[Entries provided]

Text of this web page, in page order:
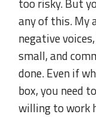
any of this. My
negative
small, and
done. Even if
box, you need
willing to work
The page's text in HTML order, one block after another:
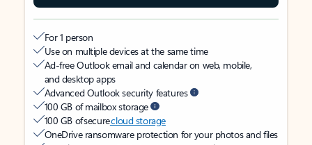
For 1 person
Use on multiple devices at the same time
Ad-free Outlook email and calendar on web, mobile,
and desktop apps
Advanced Outlook security features
100 GB of mailbox storage
100 GB of securecloud storage
OneDrive ransomware protection for your photos and files
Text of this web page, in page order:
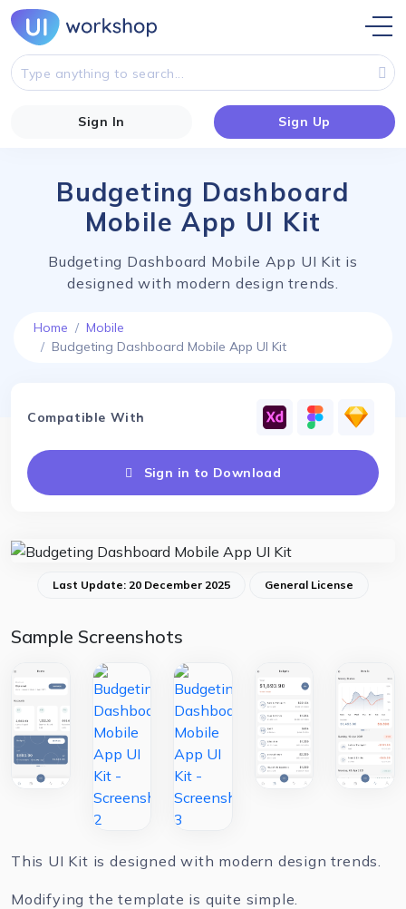
Sign In Sign Up
Budgeting Dashboard
Mobile App UI Kit
Budgeting Dashboard Mobile App UI Kit is
designed with modern design trends.
Home
Mobile
Budgeting Dashboard Mobile App UI Kit
Compatible With
Sign in to Download
Last Update: 20 December 2025 General License
Sample Screenshots
This UI Kit is designed with modern design trends.
Modifying the template is quite simple.
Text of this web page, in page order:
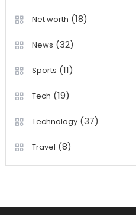
Net worth (18)
News (32)
Sports (11)
Tech (19)
Technology(37)
Travel (8)
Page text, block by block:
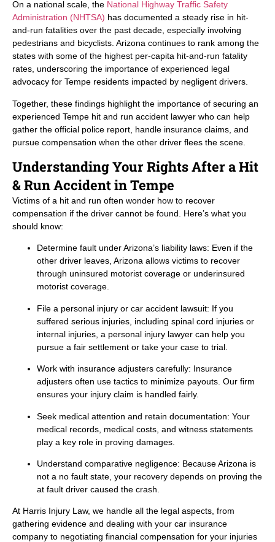
On a national scale, the National Highway Traffic Safety
Administration (NHTSA) has documented a steady rise in hit-
and-run fatalities over the past decade, especially involving
pedestrians and bicyclists. Arizona continues to rank among the
states with some of the highest per-capita hit-and-run fatality
rates, underscoring the importance of experienced legal
advocacy for Tempe residents impacted by negligent drivers.
Together, these findings highlight the importance of securing an
experienced Tempe hit and run accident lawyer who can help
gather the official police report, handle insurance claims, and
pursue compensation when the other driver flees the scene.
Understanding Your Rights After a Hit
& Run Accident in Tempe
Victims of a hit and run often wonder how to recover
compensation if the driver cannot be found. Here’s what you
should know:
Determine fault under Arizona’s liability laws: Even if the
other driver leaves, Arizona allows victims to recover
through uninsured motorist coverage or underinsured
motorist coverage.
File a personal injury or car accident lawsuit: If you
suffered serious injuries, including spinal cord injuries or
internal injuries, a personal injury lawyer can help you
pursue a fair settlement or take your case to trial.
Work with insurance adjusters carefully: Insurance
adjusters often use tactics to minimize payouts. Our firm
ensures your injury claim is handled fairly.
Seek medical attention and retain documentation: Your
medical records, medical costs, and witness statements
play a key role in proving damages.
Understand comparative negligence: Because Arizona is
not a no fault state, your recovery depends on proving the
at fault driver caused the crash.
At Harris Injury Law, we handle all the legal aspects, from
gathering evidence and dealing with your car insurance
company to negotiating financial compensation for your injuries
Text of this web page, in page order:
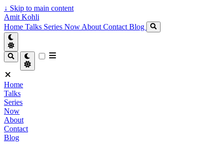
↓ Skip to main content
Amit Kohli
Home Talks Series Now About Contact Blog
Home
Talks
Series
Now
About
Contact
Blog

[/Entries provided]

__Problem description__. Apart from the images, print all the material above exactly as given.

__Response to the exercise__.
Text of this web page, in page order:
any of this. My
negative
small, and
done. Even if
box, you need
willing to work
The page's text in HTML order, one block after another:
For 1 person
Use on multiple devices at the same time
Ad-free Outlook email and calendar on web, mobile,
and desktop apps
Advanced Outlook security features
100 GB of mailbox storage
100 GB of securecloud storage
OneDrive ransomware protection for your photos and files
Text of this web page, in page order:
Sign In Sign Up
Budgeting Dashboard
Mobile App UI Kit
Budgeting Dashboard Mobile App UI Kit is
designed with modern design trends.
Home
Mobile
Budgeting Dashboard Mobile App UI Kit
Compatible With
Sign in to Download
Last Update: 20 December 2025 General License
Sample Screenshots
This UI Kit is designed with modern design trends.
Modifying the template is quite simple.
Text of this web page, in page order:
Net worth (18)
News (32)
Sports (11)
Tech (19)
Technology(37)
Travel (8)
Page text, block by block:
On a national scale, the National Highway Traffic Safety
Administration (NHTSA) has documented a steady rise in hit-
and-run fatalities over the past decade, especially involving
pedestrians and bicyclists. Arizona continues to rank among the
states with some of the highest per-capita hit-and-run fatality
rates, underscoring the importance of experienced legal
advocacy for Tempe residents impacted by negligent drivers.
Together, these findings highlight the importance of securing an
experienced Tempe hit and run accident lawyer who can help
gather the official police report, handle insurance claims, and
pursue compensation when the other driver flees the scene.
Understanding Your Rights After a Hit
& Run Accident in Tempe
Victims of a hit and run often wonder how to recover
compensation if the driver cannot be found. Here’s what you
should know:
Determine fault under Arizona’s liability laws: Even if the
other driver leaves, Arizona allows victims to recover
through uninsured motorist coverage or underinsured
motorist coverage.
File a personal injury or car accident lawsuit: If you
suffered serious injuries, including spinal cord injuries or
internal injuries, a personal injury lawyer can help you
pursue a fair settlement or take your case to trial.
Work with insurance adjusters carefully: Insurance
adjusters often use tactics to minimize payouts. Our firm
ensures your injury claim is handled fairly.
Seek medical attention and retain documentation: Your
medical records, medical costs, and witness statements
play a key role in proving damages.
Understand comparative negligence: Because Arizona is
not a no fault state, your recovery depends on proving the
at fault driver caused the crash.
At Harris Injury Law, we handle all the legal aspects, from
gathering evidence and dealing with your car insurance
company to negotiating financial compensation for your injuries
Text of this web page, in page order:
↓ Skip to main content
Amit Kohli
Home Talks Series Now About Contact Blog
Home
Talks
Series
Now
About
Contact
Blog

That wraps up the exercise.